Me vienen a la mente las últimas páginas del libro del Cardenal de Lubac, Méditation sur l’Église, donde, para decir qué es lo más feo que puede suceder en la Iglesia, dice que la mundanidad espiritual, que se traduce en el clericalismo, «sería infinitamente más desastroso que cualquier mundanidad simplemente moral». Si ustedes tienen tiempo, lean estas últimas tres o cuatro páginas de Méditation sur l’Église, de de Lubac. Da a entender, también citando a otros autores, que el clericalismo es lo más feo que pueda ocurrir en la Iglesia, peor incluso que los tiempos de los Papas concubinos. El clericalismo hay que “echarlo fuera”. Un cura o un obispo que caen en esta actitud hacen mucho daño a la Iglesia. Pero es una enfermedad que se contagia; peor aún que un cura o un obispo caídos en el clericalismo son los laicos clericalizados. Por favor, son una peste en la Iglesia. Que el laico sea laico.

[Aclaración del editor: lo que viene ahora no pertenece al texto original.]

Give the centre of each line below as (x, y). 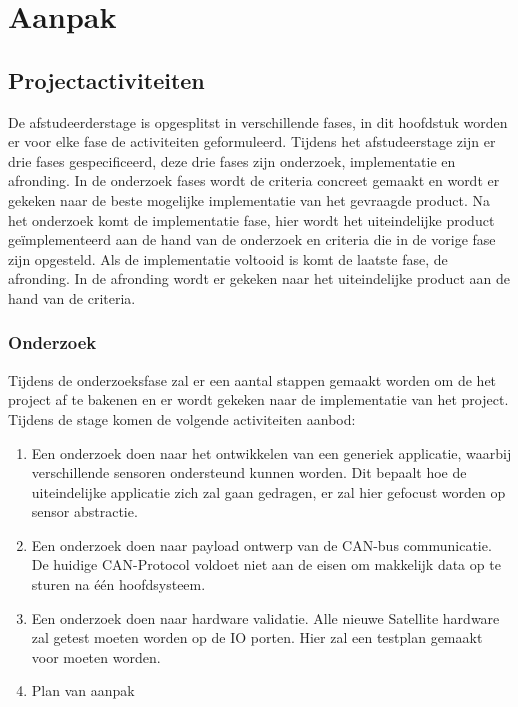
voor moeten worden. (96, 656)
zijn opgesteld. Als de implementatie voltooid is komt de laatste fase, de (228, 258)
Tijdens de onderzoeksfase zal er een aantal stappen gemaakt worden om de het (252, 379)
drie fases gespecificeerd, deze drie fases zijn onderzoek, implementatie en (232, 160)
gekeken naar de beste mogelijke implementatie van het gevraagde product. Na (249, 199)
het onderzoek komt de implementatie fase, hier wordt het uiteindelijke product (251, 219)
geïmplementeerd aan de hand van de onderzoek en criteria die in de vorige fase (252, 239)
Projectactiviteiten (106, 79)
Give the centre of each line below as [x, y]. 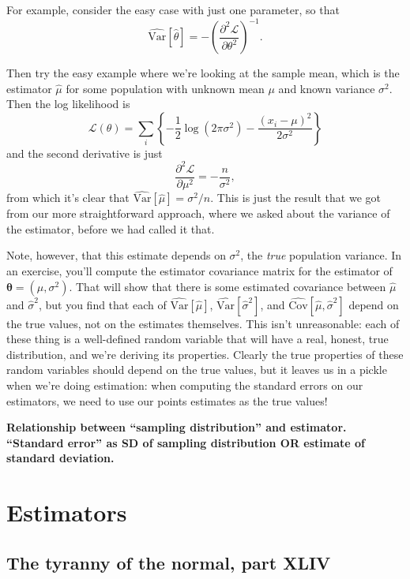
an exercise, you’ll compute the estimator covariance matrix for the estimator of [199, 271]
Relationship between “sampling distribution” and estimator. [177, 427]
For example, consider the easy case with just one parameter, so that [173, 9]
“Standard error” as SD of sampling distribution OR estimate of [186, 442]
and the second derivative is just [85, 153]
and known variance [327, 88]
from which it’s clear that [68, 198]
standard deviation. [60, 458]
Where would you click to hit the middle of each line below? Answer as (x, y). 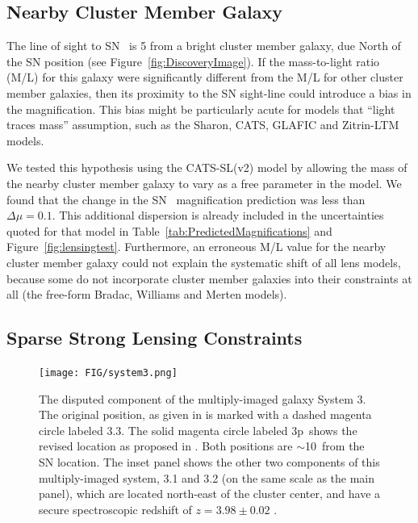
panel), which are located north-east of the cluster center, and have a (210, 494)
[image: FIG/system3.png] (108, 372)
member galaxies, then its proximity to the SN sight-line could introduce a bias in (209, 92)
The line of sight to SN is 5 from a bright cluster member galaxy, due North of (204, 46)
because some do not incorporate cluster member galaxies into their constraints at (209, 278)
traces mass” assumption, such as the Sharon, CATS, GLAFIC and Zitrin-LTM (203, 125)
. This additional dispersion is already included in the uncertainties (218, 215)
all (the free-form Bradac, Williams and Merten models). (147, 294)
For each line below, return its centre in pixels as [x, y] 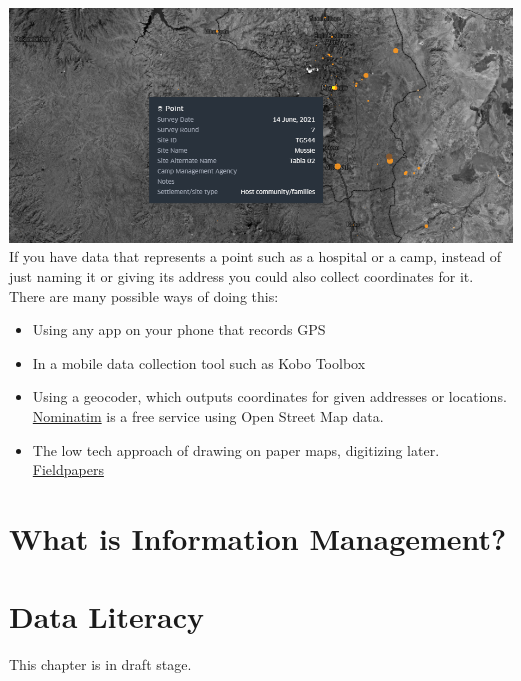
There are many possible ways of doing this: [144, 295]
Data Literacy [107, 616]
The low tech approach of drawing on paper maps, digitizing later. [236, 449]
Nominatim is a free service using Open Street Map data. [208, 416]
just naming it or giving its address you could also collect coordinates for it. [241, 276]
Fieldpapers [68, 469]
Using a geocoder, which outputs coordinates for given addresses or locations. [269, 396]
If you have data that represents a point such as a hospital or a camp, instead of [255, 256]
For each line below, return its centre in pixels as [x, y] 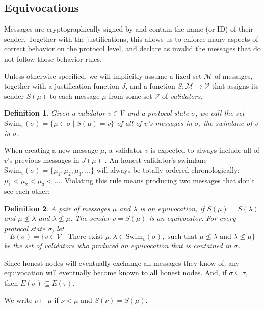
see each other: [27, 191]
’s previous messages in [43, 160]
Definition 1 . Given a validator [55, 113]
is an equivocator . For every [192, 218]
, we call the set [220, 113]
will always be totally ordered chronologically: [168, 170]
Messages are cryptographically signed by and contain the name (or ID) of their [129, 29]
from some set [130, 95]
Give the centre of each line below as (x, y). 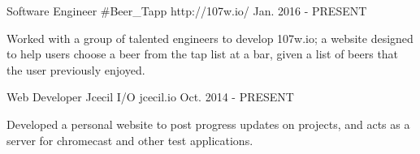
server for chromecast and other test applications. (130, 140)
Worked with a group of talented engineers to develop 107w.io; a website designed (210, 38)
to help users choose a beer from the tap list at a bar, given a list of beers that (203, 54)
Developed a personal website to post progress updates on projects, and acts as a (208, 124)
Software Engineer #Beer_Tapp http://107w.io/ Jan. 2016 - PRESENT (187, 11)
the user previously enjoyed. (76, 69)
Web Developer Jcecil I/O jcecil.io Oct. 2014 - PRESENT (150, 97)
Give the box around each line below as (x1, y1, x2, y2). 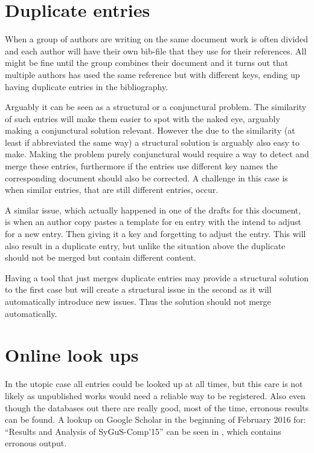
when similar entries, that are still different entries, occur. (5, 183, 219, 196)
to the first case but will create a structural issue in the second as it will (5, 283, 272, 296)
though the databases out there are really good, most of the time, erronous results (5, 401, 309, 414)
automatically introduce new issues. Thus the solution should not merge (5, 295, 271, 307)
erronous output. (5, 437, 67, 449)
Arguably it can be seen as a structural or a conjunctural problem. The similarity (5, 100, 307, 113)
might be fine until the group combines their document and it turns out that (5, 56, 289, 69)
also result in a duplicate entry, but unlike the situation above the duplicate (5, 239, 286, 252)
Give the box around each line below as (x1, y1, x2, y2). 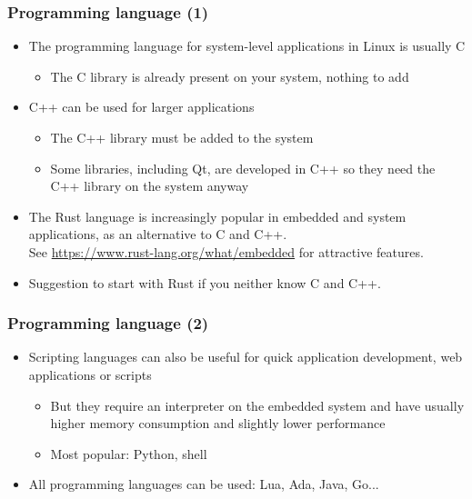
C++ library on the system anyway (50, 176, 249, 195)
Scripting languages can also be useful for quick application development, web (28, 347, 463, 366)
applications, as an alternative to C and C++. (28, 225, 287, 244)
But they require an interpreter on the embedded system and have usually (50, 395, 465, 414)
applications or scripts (28, 364, 152, 384)
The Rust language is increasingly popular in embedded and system (28, 206, 407, 225)
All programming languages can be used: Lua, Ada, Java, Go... (28, 474, 379, 494)
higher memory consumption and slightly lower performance (50, 414, 386, 433)
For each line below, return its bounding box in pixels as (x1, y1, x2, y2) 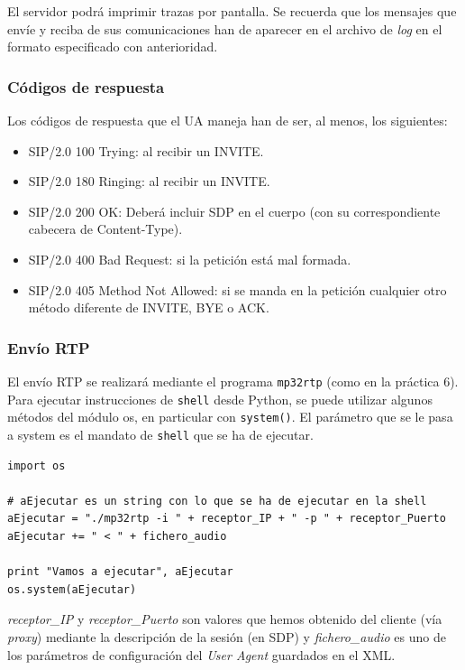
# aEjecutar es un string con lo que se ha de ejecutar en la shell (7, 494, 427, 507)
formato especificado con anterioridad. (7, 37, 218, 56)
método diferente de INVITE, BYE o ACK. (28, 298, 269, 317)
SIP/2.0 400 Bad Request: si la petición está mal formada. (28, 249, 351, 268)
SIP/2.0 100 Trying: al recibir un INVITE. (28, 141, 264, 160)
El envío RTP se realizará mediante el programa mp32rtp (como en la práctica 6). (7, 371, 459, 390)
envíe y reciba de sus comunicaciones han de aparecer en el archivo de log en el (7, 19, 442, 38)
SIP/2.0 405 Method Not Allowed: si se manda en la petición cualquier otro (28, 280, 447, 299)

Queridos hermanos y hermanas, con estas pocas indicaciones quise señalar un ideal, una inspiración que puede ayudarnos en el camino. Quisiera que todos nosotros tuviéramos en el corazón y en la mente esta hermosa visión de la Iglesia: una Iglesia orientada a la misión, donde las fuerzas se unifican y caminamos juntos para evangelizar; una Iglesia donde lo que nos une es nuestro ser cristianos bautizados, nuestra pertenencia a Jesús; una Iglesia donde se vive una verdadera fraternidad entre laicos y pastores, trabajando cada día codo a codo, en todos los ámbitos de la pastoral, porque todos son bautizados.

Los exhorto a que sean promotores en sus Iglesias de todo lo que han recibido durante estos días, para continuar juntos la renovación de la Iglesia y su conversión misionera. A todos ustedes y a sus seres queridos los bendigo de corazón, y les pido por favor que recen por mí. Gracias.

 

  • Eusebio de Cesarea, Historia eclesiástica, IV, 15,1-43.
  • Actas del martirio de los santos Justino y compañeros, cap. 1-5; PG 6, 1366-1371.
  • III Conferencia General del Episcopado Latinoamericano, Documento final, Puebla 1979, 786.